The Delhi High Court recently ordered closer scrutiny of Indian students graduating abroad and returning to practice, reports Harish V Nair.

delhi Updated: Oct 29, 2008 23:23 IST
Harish V Nair

Raising serious questions about the standards of medical education in various foreign countries, the Delhi High Court recently ordered closer scrutiny of Indian students graduating abroad and returning to practice.

It said the Medical Council of India was within its rights to subject them to a screening test before allowing them to enrol and practice as doctors.

“Over a period of time, it has come to the notice that a large number of private agencies sponsor students for medical studies in institutions outside India for commercial considerations. Such students also include those who did not fulfill the minimum eligibility requirements for admission to medical courses in India. Serious aberrations have been noticed in the standards of medical education in some of the foreign countries which are not at par with the standards of medical education available in India,” a bench headed by Justice SK Kaul observed recently.

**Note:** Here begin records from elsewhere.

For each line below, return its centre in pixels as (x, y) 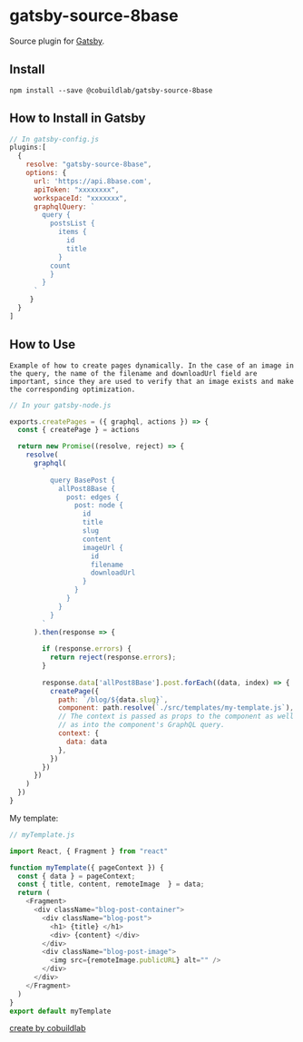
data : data (87, 742)
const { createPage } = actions (79, 430)
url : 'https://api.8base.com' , (93, 181)
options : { (46, 173)
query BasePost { (83, 480)
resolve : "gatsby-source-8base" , (89, 164)
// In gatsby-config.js (54, 139)
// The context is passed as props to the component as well (176, 717)
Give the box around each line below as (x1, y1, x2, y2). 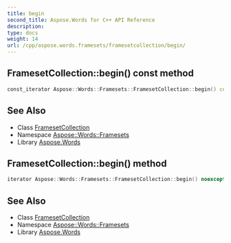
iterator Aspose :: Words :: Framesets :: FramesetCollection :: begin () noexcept (7, 176, 226, 183)
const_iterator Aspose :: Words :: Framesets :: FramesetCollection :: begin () (7, 85, 217, 93)
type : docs (7, 29, 38, 36)
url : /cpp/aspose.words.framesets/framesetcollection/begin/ (7, 42, 186, 49)
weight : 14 (7, 36, 38, 43)
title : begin (7, 10, 45, 17)
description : (7, 23, 45, 30)
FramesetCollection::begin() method (7, 158, 167, 169)

The order came while the court dismissed a petition filed by a group of students who graduated from Manipal College of Medical Students in Nepal against the MCI’s insistence that a screening test be done before allowing them to practice in India.

Said the court: “Due to lack of uniformity in the standards of medical education in foreign countries, a provision should be made in the Indian Medical Council Act to enable MCI to conduct a screening test in order to satisfy itself with regard to the adequacy of knowledge and skills acquired by citizens of India who obtain medical qualifications from universities or medical institutions outside India before they are granted registration to practice medicine in India.

“A licence to practise ... has a larger public ramification as such a person deals with the life and death of the citizens of the country. The nature and quality of education to be provided to such medical practitioners before they were entitled to practice is crucial.”